» **TASK DETAILS**: In full and without change, transcribe the records below.

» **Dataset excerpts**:
[Start of Attachment]

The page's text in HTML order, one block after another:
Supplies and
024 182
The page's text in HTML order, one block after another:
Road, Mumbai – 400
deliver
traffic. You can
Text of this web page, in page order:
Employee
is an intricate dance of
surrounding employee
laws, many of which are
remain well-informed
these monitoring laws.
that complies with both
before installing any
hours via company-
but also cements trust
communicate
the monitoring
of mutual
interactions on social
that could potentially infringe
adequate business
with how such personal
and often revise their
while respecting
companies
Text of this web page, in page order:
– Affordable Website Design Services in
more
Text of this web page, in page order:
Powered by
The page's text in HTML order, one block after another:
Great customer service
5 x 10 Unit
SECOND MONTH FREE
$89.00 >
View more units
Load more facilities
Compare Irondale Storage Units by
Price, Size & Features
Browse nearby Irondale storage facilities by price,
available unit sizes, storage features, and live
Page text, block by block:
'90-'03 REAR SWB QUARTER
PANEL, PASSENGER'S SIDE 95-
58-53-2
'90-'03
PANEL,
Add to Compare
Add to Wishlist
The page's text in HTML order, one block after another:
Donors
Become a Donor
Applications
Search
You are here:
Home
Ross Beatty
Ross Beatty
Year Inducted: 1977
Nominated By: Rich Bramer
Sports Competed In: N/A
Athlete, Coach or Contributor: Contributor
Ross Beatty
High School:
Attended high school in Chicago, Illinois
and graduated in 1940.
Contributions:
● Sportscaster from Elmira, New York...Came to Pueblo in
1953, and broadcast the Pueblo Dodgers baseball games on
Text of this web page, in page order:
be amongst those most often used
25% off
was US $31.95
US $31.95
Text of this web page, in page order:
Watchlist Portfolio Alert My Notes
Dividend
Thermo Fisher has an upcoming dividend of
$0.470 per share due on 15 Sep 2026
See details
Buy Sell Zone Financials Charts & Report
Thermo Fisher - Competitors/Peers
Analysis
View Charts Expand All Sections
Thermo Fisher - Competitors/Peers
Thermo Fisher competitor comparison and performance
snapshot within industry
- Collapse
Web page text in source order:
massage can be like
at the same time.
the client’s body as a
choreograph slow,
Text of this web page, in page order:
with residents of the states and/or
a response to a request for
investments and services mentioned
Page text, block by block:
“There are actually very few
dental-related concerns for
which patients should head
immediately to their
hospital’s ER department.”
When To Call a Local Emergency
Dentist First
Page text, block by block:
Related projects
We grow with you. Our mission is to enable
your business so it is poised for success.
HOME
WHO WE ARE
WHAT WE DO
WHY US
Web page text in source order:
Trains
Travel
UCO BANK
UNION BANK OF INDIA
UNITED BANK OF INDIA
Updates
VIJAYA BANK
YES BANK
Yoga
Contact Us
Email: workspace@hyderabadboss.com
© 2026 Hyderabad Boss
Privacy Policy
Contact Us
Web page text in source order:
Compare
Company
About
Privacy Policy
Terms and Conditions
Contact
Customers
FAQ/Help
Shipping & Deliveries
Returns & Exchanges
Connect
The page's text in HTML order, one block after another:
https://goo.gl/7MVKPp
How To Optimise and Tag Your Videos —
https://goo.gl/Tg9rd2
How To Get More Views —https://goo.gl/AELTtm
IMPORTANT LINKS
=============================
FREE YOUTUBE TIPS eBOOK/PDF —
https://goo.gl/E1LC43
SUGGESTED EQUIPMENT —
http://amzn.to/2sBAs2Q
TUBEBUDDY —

[End of Attachment]

» **FINAL ANSWER**:
The page's text in HTML order, one block after another:
Supplies and
024 182
The page's text in HTML order, one block after another:
Road, Mumbai – 400
deliver
traffic. You can
Text of this web page, in page order:
Employee
is an intricate dance of
surrounding employee
laws, many of which are
remain well-informed
these monitoring laws.
that complies with both
before installing any
hours via company-
but also cements trust
communicate
the monitoring
of mutual
interactions on social
that could potentially infringe
adequate business
with how such personal
and often revise their
while respecting
companies
Text of this web page, in page order:
– Affordable Website Design Services in
more
Text of this web page, in page order:
Powered by
The page's text in HTML order, one block after another:
Great customer service
5 x 10 Unit
SECOND MONTH FREE
$89.00 >
View more units
Load more facilities
Compare Irondale Storage Units by
Price, Size & Features
Browse nearby Irondale storage facilities by price,
available unit sizes, storage features, and live
Page text, block by block:
'90-'03 REAR SWB QUARTER
PANEL, PASSENGER'S SIDE 95-
58-53-2
'90-'03
PANEL,
Add to Compare
Add to Wishlist
The page's text in HTML order, one block after another:
Donors
Become a Donor
Applications
Search
You are here:
Home
Ross Beatty
Ross Beatty
Year Inducted: 1977
Nominated By: Rich Bramer
Sports Competed In: N/A
Athlete, Coach or Contributor: Contributor
Ross Beatty
High School:
Attended high school in Chicago, Illinois
and graduated in 1940.
Contributions:
● Sportscaster from Elmira, New York...Came to Pueblo in
1953, and broadcast the Pueblo Dodgers baseball games on
Text of this web page, in page order:
be amongst those most often used
25% off
was US $31.95
US $31.95
Text of this web page, in page order:
Watchlist Portfolio Alert My Notes
Dividend
Thermo Fisher has an upcoming dividend of
$0.470 per share due on 15 Sep 2026
See details
Buy Sell Zone Financials Charts & Report
Thermo Fisher - Competitors/Peers
Analysis
View Charts Expand All Sections
Thermo Fisher - Competitors/Peers
Thermo Fisher competitor comparison and performance
snapshot within industry
- Collapse
Web page text in source order:
massage can be like
at the same time.
the client’s body as a
choreograph slow,
Text of this web page, in page order:
with residents of the states and/or
a response to a request for
investments and services mentioned
Page text, block by block:
“There are actually very few
dental-related concerns for
which patients should head
immediately to their
hospital’s ER department.”
When To Call a Local Emergency
Dentist First
Page text, block by block:
Related projects
We grow with you. Our mission is to enable
your business so it is poised for success.
HOME
WHO WE ARE
WHAT WE DO
WHY US
Web page text in source order:
Trains
Travel
UCO BANK
UNION BANK OF INDIA
UNITED BANK OF INDIA
Updates
VIJAYA BANK
YES BANK
Yoga
Contact Us
Email: workspace@hyderabadboss.com
© 2026 Hyderabad Boss
Privacy Policy
Contact Us
Web page text in source order:
Compare
Company
About
Privacy Policy
Terms and Conditions
Contact
Customers
FAQ/Help
Shipping & Deliveries
Returns & Exchanges
Connect
The page's text in HTML order, one block after another:
https://goo.gl/7MVKPp
How To Optimise and Tag Your Videos —
https://goo.gl/Tg9rd2
How To Get More Views —https://goo.gl/AELTtm
IMPORTANT LINKS
=============================
FREE YOUTUBE TIPS eBOOK/PDF —
https://goo.gl/E1LC43
SUGGESTED EQUIPMENT —
http://amzn.to/2sBAs2Q
TUBEBUDDY —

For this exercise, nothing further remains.